Endurance racing needed a smooth day out on Friday at Windsor, after the negative publicity that has surrounded it in recent days. The Queen attended, the United Arab Emirates took three of the first four places, and no positive tests were reported - for the moment at least.
For those not familiar with this niche equestrian pursuit, an endurance ride involves a course of up to 100 miles long which must be completed by one rider on one horse. It is little wonder that the International Equestrian Federation (FEI) has identified it as a hotspot for chemical enhancement, with 41 cases of doctored horses reported between 2010 and 2012.
Figures prepared by the Swiss Equestrian Federation suggest that the Middle Eastern states - which have come to dominate the sport since the 1990s - are at the heart of the problem. Horses from the UAE have repeatedly been cited - even one ridden by the Emir of Dubai, Sheikh Mohammed bin Rashid Al Maktoum, himself. The connections between these mini-scandals and the rather larger debacle at Sheikh Mohammed's Godolphin stables are not hard to draw.
Sheikh Mohammed's son-in-law, Nasser Bin Hamad Al Khalifa, rode in Friday's race, although with limited success; his horse Moro Famayev went lame and had to retire after the first 20-mile lap. Speaking to The Daily Telegraph, Prince Nasser - whose father is the King of Bahrain - admitted that doping was a major problem in endurance racing, though he was wise enough to defend Sheikh Mohammed from any accusation of wrong-doing.
"What made this happen is like exactly the athletes in the human races, they want to beat the other runners and the other countries, and they start to miscalculate things," said Prince Nasser. "We understand that this is a very long distance, that the horses need what helps them to run but it has to be legal, like electrolytes and sugar supplements.
"We are going through a lot of studies because we want to be more strict," he added. "In Bahrain, we have not had a lot of occasions of doping, and we are in regular touch with FEI. We send them all the results and they are at all the races."
So, what about the 15 Godolphin horses found to have been injected with steroids by their trainer Mahmood Al-Zarooni? Prince Nasser smiled enigmatically. "I am very confident how Sheikh Mohammed is wise, and how he can react to it," he said.
"For him, winning the Guineas last week is a big success. It proves that if one individual takes a wrong step it is not the whole policy of Sheikh Mohammed. It is just one individual and he needs to take charges against him and get over it. I was happy when I turned on the TV and saw Sheikh Mohammed walking around, confident and a winner."

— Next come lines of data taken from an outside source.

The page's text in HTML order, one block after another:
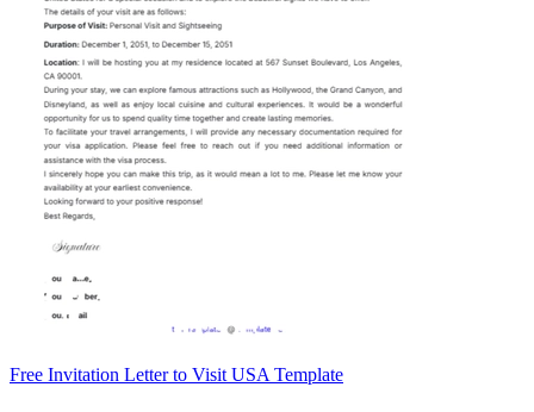
Free Invitation Letter to Visit USA Template
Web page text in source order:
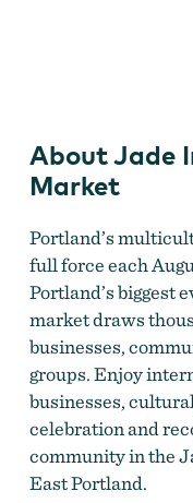
About Jade
Market
Portland’s
full force each
Portland’s biggest
market draws
businesses,
groups. Enjoy
businesses,
celebration and
community in the
East Portland.
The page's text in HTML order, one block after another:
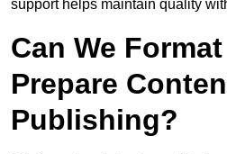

Not everyone has enjoyed the rise of the Middle Eastern horsemen. Endurance racing used to be a homely, low-profile sport - so under-resourced, in fact, that the 1990 world team title was won by a group of four British housewives, one of them riding a part-bred Exmoor pony. When the Sheikhs arrived - and Sheikh Mohammed owns around 700 endurance horses - it was rather as if the McLaren F1 team had entered the local demolition derby.
Many nations are unhappy about the resources and methods employed by the Gulf States, especially when the chemical subtext is added. There is even talk of setting up a breakaway organisation that would run races without any Middle Eastern representation.
But then, as Prince Nasser points out, there is a good reason why endurance racing appeals to his family. "It is the closest sport to our tradition, to my culture, I am not talking about history I am talking about my grandfather - he used a horse and he used a camel to travel around my country.
"Endurance racing started before the Arab states. It was in America and then it came here to Europe and then to South Africa and then all the way to Australia. We have the same kind of horses as everybody else, because we buy them from overseas. The difference is the training and the amount of effort we put into the horses, we take them to the next level which no one has reached yet, which is that we treat them like athletes.
"As a rider, you have to be fit," added Prince Nasser, who was a couple of years behind Prince Harry at Sandhurst, and recently recorded the impressive time of 2hr 20min in his first Olympic-distance triathlon. "But you also need to be well-rounded, a good horseman. This is what is interesting about it: sometimes I am riding a champion, sometimes I am riding a beginner.
"A lot of issues happen because once you reach a number, or a speed, everybody wants to keep close to that or break it, and they think every horse can do it. But that's not possible. So people are doping just to keep in the group, whereas if it is a very good-quality horse, it can do it on its own. It has internal strength."
Prince Nasser and his relations have become the establishment in this sport. Until last week, when The Telegraph revealed the issues around Sheikh Mohammed's endurance stables, the Dubai Equestrian Club was supporting four annual races at Euston Park in Thetford.
Now that sponsorship has been pulled, leaving only the Bahrainis to support Windsor. There is plenty more work to do if the equestrian world is to be convinced that endurance racing is clean.